Шрифт:
Интервал:
Закладка:
Амон помолчал и добавил:
– Думаю, он не может вернуться.
Гадес не слышал о том, чтобы бог не мог вернуться в тело, но и понятия не имел, на что способна Геката. Особенно если ей помогала Тиамат, хотя бы советом. Объединение богов разных пантеонов не сулило ничего хорошего для их противников.
– А что Дуат? – спросил Гадес.
– Всё нормально. Но тебе лучше поговорить об этом с Гором.
Амон оставался спокойным и непоколебимым. Уверенное солнце, которое светит надо всеми и вселяет спокойствие одним своим видом: пока оно на небе, есть что-то чёткое и непреложное.
Гадес видел, как таким становился Зевс. С того слетала самоуверенность и наглость, лоск превращался в твёрдость, когда это требовалось пантеону – потому что он оставался его главой.
Как и Амон сейчас.
Но его пальцы сильнее стискивали чашку, как что-то чёткое и осязаемое для потерявшего ориентир Амона.
– А что Сет? – спросил Гадес.
– Пьёт, – лаконично ответил Амон.
Он прикрыл уставшие покрасневшие глаза, или слишком устал сам Амон. Рядом засуетилась Персефона:
– Так, давайте я что-нибудь приготовлю поесть. Амон, ты обедал?
– Я… не очень хорошо справляюсь с холодильником и плитой.
– Тогда посмотрим, что есть в холодильнике… мда, думаю, стоит заказать еды. Ты в курсе, где это лучше сделать?
Она выразительно посмотрела на Гадеса, и тот вышел с кухни. Краем глаза заметил, как Персефона хотела мягко забрать чашку из рук Амона, но он придвинул её ближе к себе.
Гадес помедлил. Он хотел пойти сразу к Сету, но решил проверить комнату Анубиса. Мёртвые тела богов на Гадеса навевали тоску и безысходность, в отличие от трупов людей, которые напоминали о том, что души их теперь в одном из загробных царств.
Люди могли выбирать, где провести посмертие. У богов выбора не оставалось.
В изголовье кровати Анубиса стояли неоновые лампы: две вертикальные трубки по сторонам, они наполняли комнату ярким, но каким-то призрачным светом. Хотя Гадесу нравилось, чем-то напоминало Подземный мир с его фиолетовыми искрами.

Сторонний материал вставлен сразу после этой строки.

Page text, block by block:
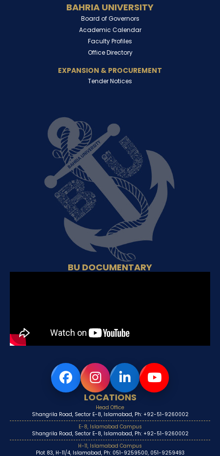
BAHRIA UNIVERSITY
Board of Governors
Academic Calendar
Faculty Profiles
Office Directory
EXPANSION & PROCUREMENT
Tender Notices
BU DOCUMENTARY
LOCATIONS
Head Office
Shangrila Road, Sector E-8, Islamabad, Ph: +92-51-9260002
E-8, Islamabad Campus
Shangrila Road, Sector E-8, Islamabad, Ph: +92-51-9260002
H-11, Islamabad Campus
Plot 83, H-11/4, Islamabad, Ph: 051-9259500, 051-9259493
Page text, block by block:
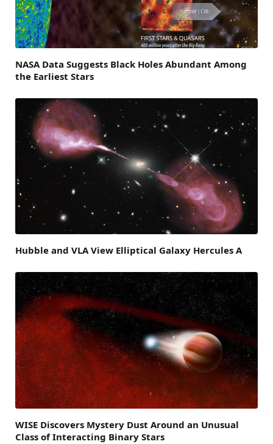
NASA Data Suggests Black Holes Abundant Among
the Earliest Stars
Hubble and VLA View Elliptical Galaxy Hercules A
WISE Discovers Mystery Dust Around an Unusual
Class of Interacting Binary Stars
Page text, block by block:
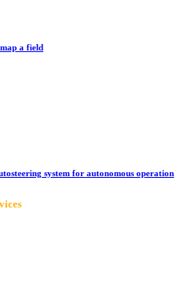
a field
system for autonomous operation
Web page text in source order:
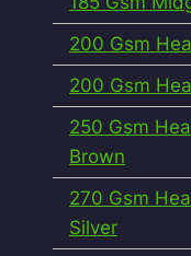
200 Gsm
200 Gsm
250 Gsm
Brown
270 Gsm
Silver
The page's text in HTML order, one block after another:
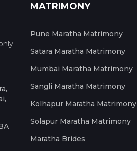
MATRIMONY
Pune Maratha Matrimony
Satara Maratha Matrimony
Mumbai Maratha Matrimony
Sangli Maratha Matrimony
Kolhapur Maratha Matrimony
Solapur Maratha Matrimony
Maratha Brides

Уютная пещерка с кроватью по центру.
Люди менялись после смерти, Гадес видел это много раз. Лица становились восковыми, слепки с себя настоящих, неуловимо изменённые в деталях. Боги же выглядели так, будто уснули.

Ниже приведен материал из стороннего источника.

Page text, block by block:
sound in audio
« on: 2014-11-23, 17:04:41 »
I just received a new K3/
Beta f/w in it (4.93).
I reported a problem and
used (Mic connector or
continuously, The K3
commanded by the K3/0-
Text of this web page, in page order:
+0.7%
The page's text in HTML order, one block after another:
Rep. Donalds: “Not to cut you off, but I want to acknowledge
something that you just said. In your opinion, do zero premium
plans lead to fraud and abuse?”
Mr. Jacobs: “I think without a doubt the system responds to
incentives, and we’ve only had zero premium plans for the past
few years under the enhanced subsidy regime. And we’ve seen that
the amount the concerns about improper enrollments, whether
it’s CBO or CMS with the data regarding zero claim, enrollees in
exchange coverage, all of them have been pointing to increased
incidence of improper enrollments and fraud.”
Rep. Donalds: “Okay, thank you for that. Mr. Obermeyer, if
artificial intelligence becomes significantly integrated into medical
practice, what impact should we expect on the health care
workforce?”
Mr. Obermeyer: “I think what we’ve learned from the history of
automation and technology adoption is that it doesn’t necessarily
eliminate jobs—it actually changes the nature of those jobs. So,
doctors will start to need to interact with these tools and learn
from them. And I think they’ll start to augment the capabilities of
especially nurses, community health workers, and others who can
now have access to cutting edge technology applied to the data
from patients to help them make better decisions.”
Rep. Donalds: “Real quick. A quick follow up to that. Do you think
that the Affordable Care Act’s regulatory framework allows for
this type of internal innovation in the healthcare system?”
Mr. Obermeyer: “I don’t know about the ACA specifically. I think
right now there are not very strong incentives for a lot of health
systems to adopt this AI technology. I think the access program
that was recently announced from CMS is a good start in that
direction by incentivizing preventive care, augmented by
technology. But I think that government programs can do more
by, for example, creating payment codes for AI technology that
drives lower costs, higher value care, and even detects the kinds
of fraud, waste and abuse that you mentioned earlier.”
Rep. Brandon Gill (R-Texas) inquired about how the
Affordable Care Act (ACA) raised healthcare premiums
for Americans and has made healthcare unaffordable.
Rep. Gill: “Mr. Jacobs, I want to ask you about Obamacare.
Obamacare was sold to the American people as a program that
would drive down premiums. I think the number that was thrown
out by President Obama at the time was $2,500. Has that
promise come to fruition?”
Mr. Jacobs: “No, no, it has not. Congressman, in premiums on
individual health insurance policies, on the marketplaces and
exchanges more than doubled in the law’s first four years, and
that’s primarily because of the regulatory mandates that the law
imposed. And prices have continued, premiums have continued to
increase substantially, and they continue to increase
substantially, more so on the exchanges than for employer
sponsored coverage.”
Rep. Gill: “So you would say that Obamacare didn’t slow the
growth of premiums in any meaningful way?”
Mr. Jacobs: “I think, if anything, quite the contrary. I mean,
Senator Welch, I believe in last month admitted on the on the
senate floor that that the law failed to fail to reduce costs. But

Таким казался и Анубис. Застывшее выражение лица, на котором поблёскивали капли пирсинга. Одеяло на груди не поднималось от дыхания, веки не подрагивали от снов и сквозило что-то ещё неуловимое – отсутствие умиротворения.

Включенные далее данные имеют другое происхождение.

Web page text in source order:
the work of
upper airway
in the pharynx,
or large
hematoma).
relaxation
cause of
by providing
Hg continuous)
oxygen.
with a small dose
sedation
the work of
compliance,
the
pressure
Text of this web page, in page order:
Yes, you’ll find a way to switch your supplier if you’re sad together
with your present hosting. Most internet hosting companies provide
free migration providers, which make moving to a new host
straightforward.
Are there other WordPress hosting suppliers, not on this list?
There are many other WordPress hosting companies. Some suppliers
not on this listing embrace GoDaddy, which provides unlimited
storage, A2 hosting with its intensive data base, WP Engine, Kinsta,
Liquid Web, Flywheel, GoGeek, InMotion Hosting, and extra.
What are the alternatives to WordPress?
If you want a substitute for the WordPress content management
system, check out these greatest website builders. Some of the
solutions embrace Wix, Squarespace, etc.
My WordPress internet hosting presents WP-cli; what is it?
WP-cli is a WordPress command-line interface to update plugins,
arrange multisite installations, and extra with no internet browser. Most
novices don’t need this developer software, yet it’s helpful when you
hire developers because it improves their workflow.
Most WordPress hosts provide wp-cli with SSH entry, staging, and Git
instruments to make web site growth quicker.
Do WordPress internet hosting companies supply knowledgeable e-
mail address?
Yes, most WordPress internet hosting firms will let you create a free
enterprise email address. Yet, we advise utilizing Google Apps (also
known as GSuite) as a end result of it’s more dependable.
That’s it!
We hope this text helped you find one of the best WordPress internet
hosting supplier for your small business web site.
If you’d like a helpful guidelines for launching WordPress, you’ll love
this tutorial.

Смерть. Хотя Гадес считал, что вернее было бы называть временной смертью. Или комой, как у людей. Потому что тела богов не разлагались, мозг не умирал, они всего лишь ожидали, когда вернётся божественная сущность и снова запустит процессы.
На кровати виднелись тени – псы Сета. Один из них поднял морду, глянув на вошедшего, но молчал. Как и Гор, сидевший рядом в кресле. Он забрался в него с ногами и выглядел как едва проснувшийся. Или не спавший.
– Что с Дуатом? – негромко спросил Гадес.
Гор потёр глаза:
– Не уверен, что смог бы что-то предотвратить… но я бы почувствовал, если что-то произошло. Геката не трогала Дуат. Или не смогла. Я туда постоянно перемещаюсь, чтобы проверить. Если с Дуатом что-то случится, Инпу мне голову оторвёт, когда вернётся.
Гадес кивнул:
– А мертвецы?
– Инпу держит их и пропускает. Даже сейчас. Его божественная сущность держит мертвецов.
Гадес подозревал, поэтому Геката и не хотела убивать Анубиса как бога. Иначе границы бы рухнули, а Дуат хлынул к живым.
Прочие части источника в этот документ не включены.